Say it ain’t so, Bo


While I’m still more or less in holiday mode, Tom Dillon is back to business with a review of what threatens to be the last in one of his favorite mystery series. He’s right: It’s time to get things going for 2015. My New Year’s resolution is to be as industrious as Tom!

Reviewed by Tom Dillon

CIRCLES IN THE SNOW. By Patrick F. McManus. Skyhorse Publishing. 231 pages, $24.95, hardback

Well, darn it, I’ve apparently done it again. I’ve enjoyed Pat McManus’ Bo Tully mysteries ever since the first one appeared some 10 years ago, and now Bo Tully is planning to retire as sheriff of Blight County, Idaho.

The same thing happened to the last lawman I got interested in, a Scottish cop by the name of John Rebus. Get drawn in by a particular character, and then he retires. I seem to have a penchant for this.

It’s all better than what happened to Sherlock Holmes, of course – he fell off a waterfall fighting with his archenemy, Prof. Moriarty, you remember – but still I wonder. Am I a jinx? Should I even be reading mysteries at all?

It’s clear that Tully is getting a little long in the tooth, though he can still clobber a couple of bikers trying to have a knife fight in a Blight County drinking establishment. Tully is nearly 50, he’s a bit stout, and he’s long wanted to quit sheriffing and devote himself to his love for painting. But the demands of the job haven’t allowed it.

In this new mystery, Tully is confronted with the murder of an unpleasant character, a rancher known for shooting bald eagles. In this case, the rancher himself is done in by an archer using arrows fletched with eagle feathers. Bo and his father, former Sheriff Pap Tully, find the corpse beneath a new-fallen snow.

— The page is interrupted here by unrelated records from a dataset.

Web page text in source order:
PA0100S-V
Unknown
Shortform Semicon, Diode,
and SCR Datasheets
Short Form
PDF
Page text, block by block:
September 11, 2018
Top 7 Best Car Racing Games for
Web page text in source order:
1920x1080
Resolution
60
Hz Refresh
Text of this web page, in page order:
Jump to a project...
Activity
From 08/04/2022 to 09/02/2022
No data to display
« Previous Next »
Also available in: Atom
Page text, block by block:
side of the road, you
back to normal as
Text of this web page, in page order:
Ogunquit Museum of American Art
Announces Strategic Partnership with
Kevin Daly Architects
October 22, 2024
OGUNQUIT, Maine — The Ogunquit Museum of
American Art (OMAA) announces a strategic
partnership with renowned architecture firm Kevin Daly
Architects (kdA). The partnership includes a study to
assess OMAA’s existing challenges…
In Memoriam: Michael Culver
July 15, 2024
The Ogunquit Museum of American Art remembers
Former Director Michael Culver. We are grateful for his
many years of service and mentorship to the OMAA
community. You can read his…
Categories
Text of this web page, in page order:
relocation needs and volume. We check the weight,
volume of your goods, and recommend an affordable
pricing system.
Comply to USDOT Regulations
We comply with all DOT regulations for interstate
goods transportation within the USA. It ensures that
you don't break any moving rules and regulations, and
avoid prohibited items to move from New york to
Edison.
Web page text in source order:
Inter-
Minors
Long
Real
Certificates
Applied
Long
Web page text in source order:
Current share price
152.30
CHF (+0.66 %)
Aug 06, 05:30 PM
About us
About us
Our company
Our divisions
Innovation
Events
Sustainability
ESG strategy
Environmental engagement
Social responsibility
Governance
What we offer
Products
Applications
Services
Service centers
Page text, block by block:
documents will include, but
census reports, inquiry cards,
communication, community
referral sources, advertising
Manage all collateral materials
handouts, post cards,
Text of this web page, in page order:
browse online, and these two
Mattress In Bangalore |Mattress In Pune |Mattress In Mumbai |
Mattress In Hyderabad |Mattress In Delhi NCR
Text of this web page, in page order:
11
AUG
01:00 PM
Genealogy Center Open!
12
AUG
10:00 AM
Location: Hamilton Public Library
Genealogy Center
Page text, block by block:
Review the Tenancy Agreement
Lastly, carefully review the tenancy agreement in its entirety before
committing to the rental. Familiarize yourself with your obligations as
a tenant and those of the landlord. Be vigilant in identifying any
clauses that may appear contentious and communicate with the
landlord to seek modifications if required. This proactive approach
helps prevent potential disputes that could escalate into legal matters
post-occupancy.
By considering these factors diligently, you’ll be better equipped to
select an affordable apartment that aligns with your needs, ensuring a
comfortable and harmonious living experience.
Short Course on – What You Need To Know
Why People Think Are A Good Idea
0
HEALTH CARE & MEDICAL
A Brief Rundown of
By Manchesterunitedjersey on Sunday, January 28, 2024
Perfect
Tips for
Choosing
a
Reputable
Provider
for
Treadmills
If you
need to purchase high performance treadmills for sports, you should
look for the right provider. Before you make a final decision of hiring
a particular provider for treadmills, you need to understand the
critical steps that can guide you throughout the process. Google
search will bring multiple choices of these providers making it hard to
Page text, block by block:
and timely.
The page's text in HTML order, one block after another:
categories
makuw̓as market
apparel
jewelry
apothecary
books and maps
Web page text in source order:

There are lots of suspects, starting with the rancher’s wife (an archer herself), his foreman (who’s in love with the wife), a budding ornithologist who chefs at a house of ill repute, and others. It will be Bo’s job to figure out who the culprit is.

Along the way, we get a trip to Mexico by Pap and Bo’s one-man CSI unit, Byron (Lurch) Proctor, some insight into how arrows are made and an introduction to August (Augie) Finn, editor and sole reporter for the Silver Tip Miner newspaper. Personally speaking, I wish we’d met Augie before.

We’re missing Dave of Dave’s House of Fry in this new mystery; he’s an expert tracker who claims Indian ancestry. But we’re introduced to Ed Stokes, who raises free-range chickens. And then there’s always Bo’s secretary and occasional romantic interest, Daisy Quinn.

There’s also the local FBI agent, a blonde knockout named Angie Phelps. She gets along OK with Bo, but she has some questions about Blight County, one of those places where the lawmen may shoot first and ask questions later, and where the sheriff can bend laws that need bending. The first in this series of books was called “The Blight Way,” and that phrase stands.

And then there’s the mystery of the circles in the snow, perfectly formed circles that show no footprints in and no footprints out. It’s as if someone formed them using a giant protractor – “kind of spooky,” in Pap’s opinion.

I tend to think that McManus could profit by reading more of Agatha Christie; some of these mysteries are all too fast-paced. But I’ve enjoyed all of them; I think it’s now six, dealing with everything from avalanches to trout fishing to 19th century mining. I hate to think the series is ending.

Toward the end, Bo starts talking about setting up his own private-detective business, a way, I guess, to keep his hand in law enforcement and maybe support his artistic efforts. But will he really need that? Early on here, he sells a painting for $12,000 and has his work featured in a big urban art gallery. He seems to have it made.

I guess we’ll just have to wait and see. Sherlock Holmes came back from the dead after readers protested, and John Rebus is still working, retired or not. Is Bo Tully really gone from the scene? Thus far, Pat McManus isn’t saying.

  • Tom Dillon is a retired journalist who lives in Winston-Salem.